08 Juni 2023
10:09 WIB
Editor: Leo Wisnu Susapto
BOGOR - Ketua Dewan Pengurus Asosiasi Pemerintah Kota Seluruh Indonesia (Apeksi), Bima Arya memandang, perlu ada advokasi terkait peraturan pemerintah dalam mengatur lebih sistematik terkait pengelolaan sampah dari daerah hingga pusat.
Bima Arya dalam keterangan tertulisnya di Bogor, Rabu (7/6) mengatakan, pendekatan soal persampahan belum komprehensif, totalitas, sistemik dan masif.
Menurut dia, perpres (peraturan presiden) belum maksimal untuk membangun gerakan yang terstruktur, sistematis dan masif.
Komitmen anggaran saja masih minim, sedangkan rata-rata setiap APBD kota tidak sampai 1-2% menganggarkan untuk pengelolaan sampah.
“Perlu intervensi dan kolaborasi pusat dan daerah bahkan pemerintah dan swasta,” lanjut dia seperti dikutip dari Antara.
APEKSI bersama CSEAS Indonesia dengan dukungan Deutsche Gesellschaft für Internationale Zusammenarbeit GmbH (GIZ) dilaksanakan dalam rangkaian HUT ke-23 Apeksi di Palembang, Sumatra Selatan, pada 6 Juni 2023. Serta, telah mengadakan dialog kebijakan nasional bertajuk 'Peningkatan Pengelolaan Sampah Perkotaan Menuju Kota Berkelanjutan.

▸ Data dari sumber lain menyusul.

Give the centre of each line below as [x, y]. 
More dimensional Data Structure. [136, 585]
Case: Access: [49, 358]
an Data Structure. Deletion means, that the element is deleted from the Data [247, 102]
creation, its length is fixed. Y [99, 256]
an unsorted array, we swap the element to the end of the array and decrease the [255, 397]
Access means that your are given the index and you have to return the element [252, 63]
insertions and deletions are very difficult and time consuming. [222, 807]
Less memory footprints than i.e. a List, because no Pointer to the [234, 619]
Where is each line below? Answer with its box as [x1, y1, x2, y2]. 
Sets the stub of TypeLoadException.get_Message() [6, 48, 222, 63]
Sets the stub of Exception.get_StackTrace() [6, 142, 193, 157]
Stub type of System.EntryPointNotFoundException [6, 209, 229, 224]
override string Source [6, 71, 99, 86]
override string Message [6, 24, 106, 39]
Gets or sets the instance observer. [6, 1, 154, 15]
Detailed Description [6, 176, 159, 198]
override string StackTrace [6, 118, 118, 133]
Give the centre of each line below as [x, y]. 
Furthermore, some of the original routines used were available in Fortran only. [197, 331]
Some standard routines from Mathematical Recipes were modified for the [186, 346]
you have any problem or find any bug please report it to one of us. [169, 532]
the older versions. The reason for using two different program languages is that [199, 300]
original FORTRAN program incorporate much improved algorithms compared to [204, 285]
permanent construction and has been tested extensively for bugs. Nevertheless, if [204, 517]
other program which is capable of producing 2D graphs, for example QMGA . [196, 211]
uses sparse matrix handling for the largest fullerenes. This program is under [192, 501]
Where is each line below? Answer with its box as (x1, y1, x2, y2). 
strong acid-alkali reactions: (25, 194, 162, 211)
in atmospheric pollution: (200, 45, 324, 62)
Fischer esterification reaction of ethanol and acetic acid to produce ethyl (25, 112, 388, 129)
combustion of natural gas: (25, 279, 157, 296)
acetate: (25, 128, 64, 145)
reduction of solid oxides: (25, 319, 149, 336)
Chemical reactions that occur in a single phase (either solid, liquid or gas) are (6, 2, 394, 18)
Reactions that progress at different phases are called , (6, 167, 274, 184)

Oleh karena itu, Bima menyatakan, Apeksi akan mendorong advokasi Perpres yang lebih baik. Karena terbukti, intervensi pusat dalam operasional itu efektif. Namun, perlu kajian dan masukan dari bawah.
"Dinas LH harus ikut merumuskan kebijakan nasional yang mendorong upaya di tingkat kota. Diskusikan seperti apa bentuk Perpres yang lebih baik, untuk pendanaan, kelembagaan dan regulasi yang lebih tajam dan praktis bagi daerah. Apeksi siap membuat kajian lebih serius, dan melahirkan policy brief untuk Presiden, Kementerian/Lembaga di Pusat dan termasuk kepada Kepala Daerah," ungkap Wali Kota Bogor ini.
Bima Arya mengemukakan, masalah sampah memang belum jelas penyelesaiannya.
"Hari ini kita bangga sekali Indonesia jadi satu dari 20 negara dengan kekuatan ekonomi terbesar di dunia. Diprediksi pada 2045, sangat mungkin Indonesia masuk lima besar ekonomi dunia. Tapi di saat yang sama, ada satu masalah yang belum jelas penyelesaiannya adalah soal sampah," lanjut dia.
Dia menyebutkan, sekitar 70% lebih sampah ditimbun di tempat pembuangan akhir (TPA), 15% tidak terangkut, yang didaur ulang mungkin 10-15% saja.
Dia mengemukakan, kondisi ini menjadi indikasi bahwa negara sedang mengalami darurat sampah. Belum lagi ada berapa kota yang TPA-nya bermasalah, tidak punya TPA, ditolak warga dan lain sebagainya, serta adanya kesukaran dalam mencari lahan TPS di kelurahan atau RW.